In-Process Python API
GLiClassFactory starts Ray Serve and exposes blocking and asynchronous prediction without HTTP:
from gliclass.serve import GLiClassFactory
with GLiClassFactory(
model="knowledgator/gliclass-edge-v3.0",
device="cuda",
dtype="float16",
) as classifier:
results = classifier.predict(
["Great product!", "Terrible experience."],
labels=["positive", "negative", "neutral"],
)
For async applications, use await classifier.predict_async(...). Concurrent predictions are accumulated by Ray Serve into model batches. The context manager shuts down both the Serve deployment and its Ray runtime.
PolyLoRA Adapter Serving
The serving module can route requests to adapters through PolyLoRA. Install PolyLoRA separately; it is not included in the serve extra:
pip install polylora
Requested adapters must already exist in the adapter store.
Enable adapter serving in YAML:
enable_polylora: true
polylora_adapter_weight_modules: [query, key, value]
polylora_max_rank: 16
polylora_max_gpu_adapters: 8
polylora_max_cpu_adapters: 128
polylora_disk_cache_dir: /var/cache/gliclass/adapters
polylora_base_adapter_id: __base__
Select an adapter by passing adapter_id through the Python client or HTTP request. Omit it to use the base model.

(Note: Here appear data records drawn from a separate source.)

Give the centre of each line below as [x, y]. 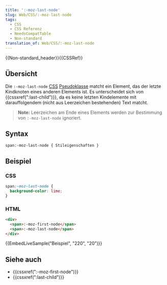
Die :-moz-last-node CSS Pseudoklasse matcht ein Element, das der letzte [83, 86]
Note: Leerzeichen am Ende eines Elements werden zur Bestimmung [90, 112]
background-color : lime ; [36, 191]
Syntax [17, 134]
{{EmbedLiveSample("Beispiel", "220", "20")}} [54, 244]
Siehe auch [23, 259]
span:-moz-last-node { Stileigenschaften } [52, 146]
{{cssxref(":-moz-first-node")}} [46, 272]
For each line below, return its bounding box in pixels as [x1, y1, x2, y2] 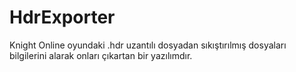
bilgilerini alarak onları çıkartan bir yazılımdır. [9, 49, 193, 61]
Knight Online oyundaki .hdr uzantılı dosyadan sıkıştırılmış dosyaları [9, 39, 287, 51]
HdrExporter [9, 6, 116, 29]
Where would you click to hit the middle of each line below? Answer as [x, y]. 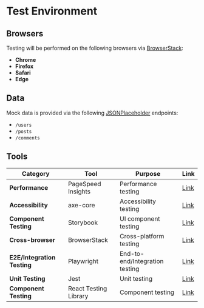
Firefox [24, 66]
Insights [79, 191]
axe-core [81, 205]
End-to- [132, 253]
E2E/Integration [32, 257]
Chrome [25, 60]
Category [36, 173]
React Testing [87, 288]

Inspect the adapter cache:
status = client.adapter_cache_status()
adapter_status = client.adapter_cache_status("support-domain")
is_cached = client.is_adapter_cached("support-domain")

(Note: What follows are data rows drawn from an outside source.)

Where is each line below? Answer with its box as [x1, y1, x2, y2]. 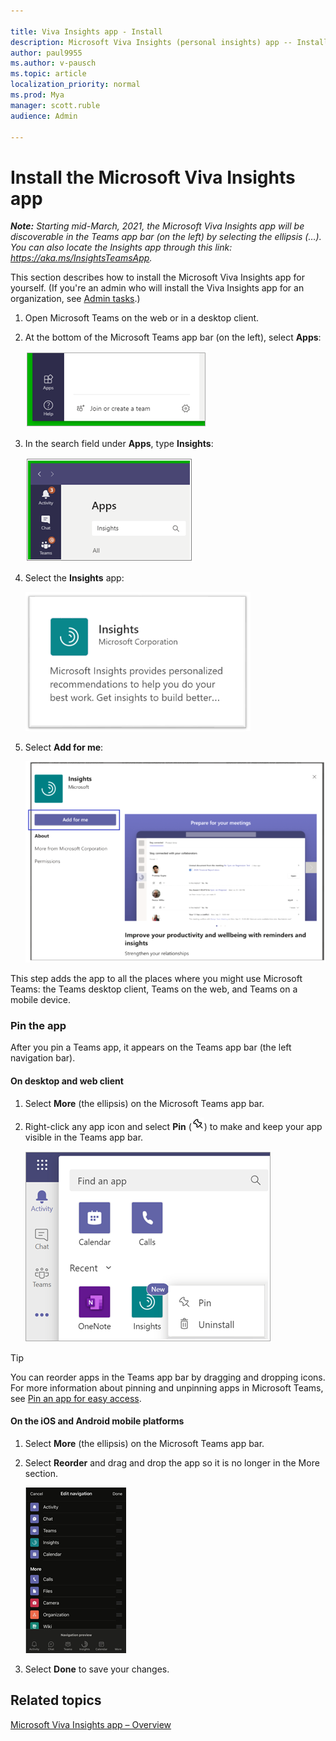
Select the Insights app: [24, 572, 125, 584]
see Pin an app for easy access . [10, 1392, 142, 1404]
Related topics [10, 1692, 102, 1709]
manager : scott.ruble [10, 100, 101, 110]
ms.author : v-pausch [10, 58, 97, 69]
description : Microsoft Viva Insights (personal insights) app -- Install [10, 37, 329, 47]
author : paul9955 [10, 48, 83, 58]
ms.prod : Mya [10, 90, 65, 100]

The equivalent HTTP endpoint is:
curl "http://localhost:8000/gliclass/adapter-cache?adapter_id=support-domain"
Adapter IDs must match the configured polylora_adapter_id_pattern; the default accepts 1–128 letters, digits, underscores, periods, and hyphens.
Source Configuration
See the upstream serve_config.yaml and gliclass.serve package for the complete configuration and implementation.